Both queries return similar results (+/- because of precision). However first one runs 100 times slower. Also setting use_spheroid to false doesn't guarantee using of index, it falls back to Seq Scan either when the distance to small (<0.4) or too big (>45). Is this how it's supposed to be or am I doing something wrong?
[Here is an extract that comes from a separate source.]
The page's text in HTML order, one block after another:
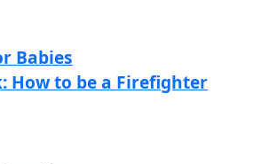
Babies
How to be a Firefighter

ADDITION: After some more experiments I changed column types to Geography.Point and now it always uses index. Problem seems to be solved, but I'm still confused with that behavior that I observed with Geometry type.

1

1 Answers

5
votes

The ST_DWithin documentation states that the first function signature accepts geography types not geometry types :

boolean ST_DWithin(geography gg1, geography gg2, double precision distance_meters, boolean use_spheroid);

since (location,ST_SetSRID(ST_MakePoint(20, -30), 4326)) are all geometries it would make sense that the execution of the function is messy. And i think your second function was working properly because what you were executing was this signature:

boolean ST_DWithin(geometry g1, geometry g2, double precision distance_of_srid);

And as you stated that switching the column types to Geography instead of Geometry would solve the issue as that would get you the correct execution of :

boolean ST_DWithin(geography gg1, geography gg2, double precision distance_meters);

boolean ST_DWithin(geography gg1, geography gg2, double precision distance_meters, boolean use_spheroid);

Hope this helps a bit.

Edit:

Found this part in the documentation that states that upon data entry

Standard geometry type data will autocast to geography if it is of SRID 4326

this could explain why Postgres accepted your first invocation of the ST_DWithin() as postgis apparently would cast it to geography, and that also explains why the execution takes longer and neglects the index as each casting would result in a new object that is not indexed in your original column.